The cationic cell‐penetrating KT2 peptide promotes cell membrane defects and apoptosis with autophagy inhibition in human HCT 116 colon cancer cells

• Published in: Journal of cellular physiology Vol. 234; no. 12; pp. 22116 - 22129
• Main Authors: Maraming, Pornsuda, Klaynongsruang, Sompong, Boonsiri, Patcharee, Peng, Shu‐Fen, Daduang, Sakda, Leelayuwat, Chanvit, Pientong, Chamsai, Chung, Jing‐Gung, Daduang, Jureerut
• Format: Journal Article
• Language: English
• Published: United States Wiley Subscription Services, Inc 01.12.2019
• Subjects: Anticancer properties; Antimicrobial agents; antimicrobial peptide; Antimicrobial peptides; Antitumor activity; Apoptosis; Atomic force microscopy; Autophagy; Cationic antimicrobial peptides; cationic cell‐penetrating KT2; Cations; Caveolae; Cell death; Cell membranes; Cell viability; Clathrin; Colon; Colon cancer; Colorectal cancer; Cytochrome c; Cytochromes; Cytotoxicity; Defects; Endocytosis; Internalization; Lipids; Lysine; Membrane permeability; Membrane structure; Membrane structures; Membranes; Peptides; Phagocytosis; Surface charge; Toxicity; Tryptophan; cationic cell-penetrating KT2; apoptosis; autophagy; antimicrobial peptide; membrane permeability
• ISSN: 0021-9541; 1097-4652; 1097-4652
• DOI: 10.1002/jcp.28774

The anticancer activity of cationic antimicrobial peptides (AMPs) has become more interesting because some AMPs have selective recognition against cancer cells. However, their antitumor properties and underlying mechanisms in cancer cells have not been clearly understood. In this study, we evaluated the effects of KT2 (lysine/tryptophan‐rich AMP) on the cellular uptake and internalization mechanism, cell viability, surface charge of the cell membrane, membrane integrity, apoptotic cell death, and autophagy in human HCT 116 colon cancer cells.
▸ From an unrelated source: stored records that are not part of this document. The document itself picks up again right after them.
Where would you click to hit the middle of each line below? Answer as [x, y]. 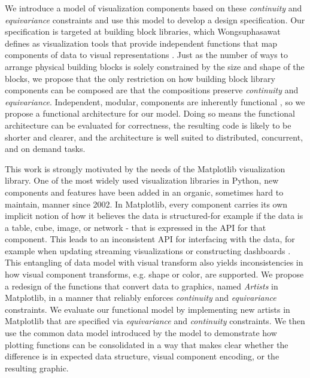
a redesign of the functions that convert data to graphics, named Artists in [142, 286]
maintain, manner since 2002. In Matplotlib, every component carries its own [146, 204]
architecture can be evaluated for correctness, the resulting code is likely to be [148, 125]
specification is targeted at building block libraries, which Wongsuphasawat [143, 31]
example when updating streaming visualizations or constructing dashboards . [148, 250]
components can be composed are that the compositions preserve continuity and [152, 90]
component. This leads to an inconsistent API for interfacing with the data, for [150, 239]
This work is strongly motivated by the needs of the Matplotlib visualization [145, 168]
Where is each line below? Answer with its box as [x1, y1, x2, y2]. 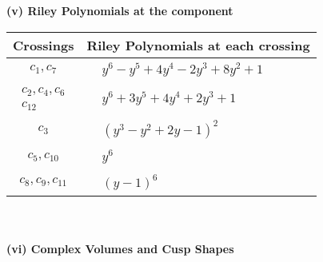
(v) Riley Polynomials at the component [6, 2, 233, 18]
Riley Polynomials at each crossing [86, 35, 310, 54]
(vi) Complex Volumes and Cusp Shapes [6, 240, 234, 256]
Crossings [13, 35, 74, 54]
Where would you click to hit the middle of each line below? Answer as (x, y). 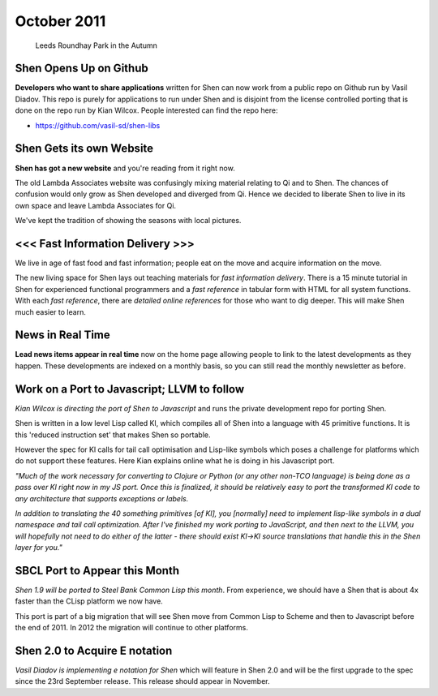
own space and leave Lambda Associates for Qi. (96, 205)
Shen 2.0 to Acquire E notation (94, 650)
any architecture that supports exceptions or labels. (102, 498)
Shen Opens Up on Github (82, 69)
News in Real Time (63, 335)
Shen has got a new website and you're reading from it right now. (125, 168)
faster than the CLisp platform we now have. (89, 601)
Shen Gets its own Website (84, 149)
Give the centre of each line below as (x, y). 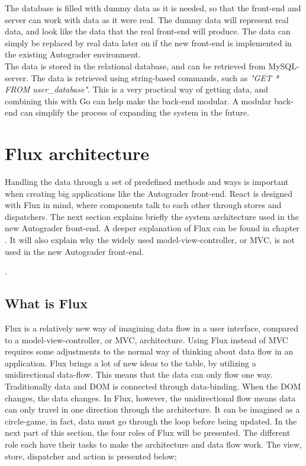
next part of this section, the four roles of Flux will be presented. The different (148, 433)
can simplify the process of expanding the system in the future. (135, 112)
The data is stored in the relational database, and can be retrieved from (135, 66)
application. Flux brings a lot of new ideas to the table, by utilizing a (131, 363)
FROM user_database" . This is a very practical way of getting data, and (136, 89)
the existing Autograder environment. (73, 54)
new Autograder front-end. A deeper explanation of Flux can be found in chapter (152, 228)
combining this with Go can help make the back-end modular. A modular (138, 100)
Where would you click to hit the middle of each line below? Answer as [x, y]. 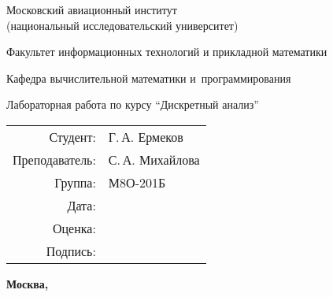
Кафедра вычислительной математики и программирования [149, 78]
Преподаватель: [54, 159]
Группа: [75, 182]
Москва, [28, 283]
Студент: [72, 136]
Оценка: [74, 228]
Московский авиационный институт [92, 9]
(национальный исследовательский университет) [122, 25]
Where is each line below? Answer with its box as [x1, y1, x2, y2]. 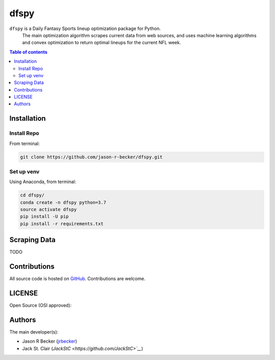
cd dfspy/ [20, 192, 45, 198]
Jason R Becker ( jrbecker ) [22, 338, 77, 344]
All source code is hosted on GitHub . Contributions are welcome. [9, 276, 146, 282]
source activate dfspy [20, 206, 77, 213]
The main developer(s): [9, 329, 59, 335]
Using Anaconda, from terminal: [9, 178, 76, 185]
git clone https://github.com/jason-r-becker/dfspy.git [20, 154, 163, 160]
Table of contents [9, 49, 48, 55]
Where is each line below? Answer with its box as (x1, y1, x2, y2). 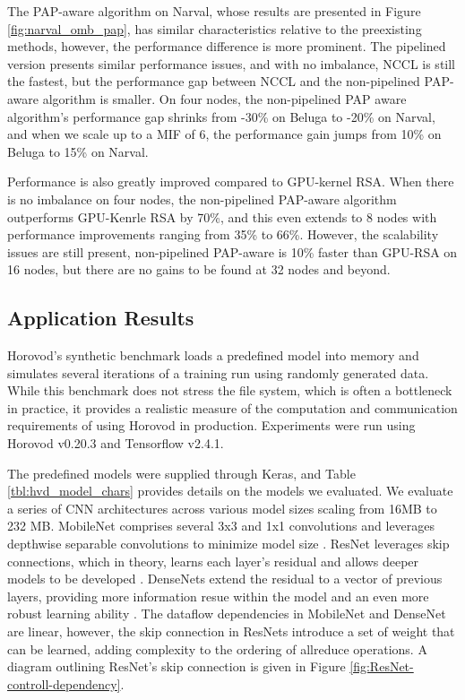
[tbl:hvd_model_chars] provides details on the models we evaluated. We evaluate (7, 481, 453, 500)
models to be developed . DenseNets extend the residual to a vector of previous (7, 569, 443, 588)
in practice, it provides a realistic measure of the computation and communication (7, 398, 458, 417)
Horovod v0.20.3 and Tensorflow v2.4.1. (7, 434, 224, 453)
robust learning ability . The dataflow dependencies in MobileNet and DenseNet (7, 604, 446, 623)
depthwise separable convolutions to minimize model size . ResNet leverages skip (7, 534, 450, 553)
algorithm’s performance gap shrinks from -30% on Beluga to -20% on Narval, (7, 107, 435, 125)
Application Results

We found that KT2 interacted with the cell membrane of HCT 116 cells and was internalized into HCT 116 cells via clathrin‐mediated and caveolae‐mediated endocytosis mechanisms. The interaction of KT2 with cells caused cell membrane structure change, elevated membrane permeability, and KT2 also affected the lipid component. The results of atomic force microscopy showed cellular membrane defects of KT2‐treated cells. The internalized KT2 induced nuclear condensation and apoptotic cell death. It elevated the apoptotic factor levels including those of cytochrome c and apoptosis‐inducing factor. Furthermore, KT2 inhibited autophagy by the suppression of autophagy‐related 5, autophagy‐related 7, autophagy‐related 16 like 1, and Beclin‐1 proteins. In conclusion, these results revealed the cytotoxicity of cationic KT2 against HCT 116 cells and may help to clarify the interactions between cationic AMPs and cancer cells. Our findings showed that KT2 interacts with the plasma membrane and is then internalized into cells. Moreover, the KT2 peptide increases membrane permeability and induces cytotoxicity against cancer cells through DNA condensation, the increase of apoptotic factor protein levels, and autophagy suppression.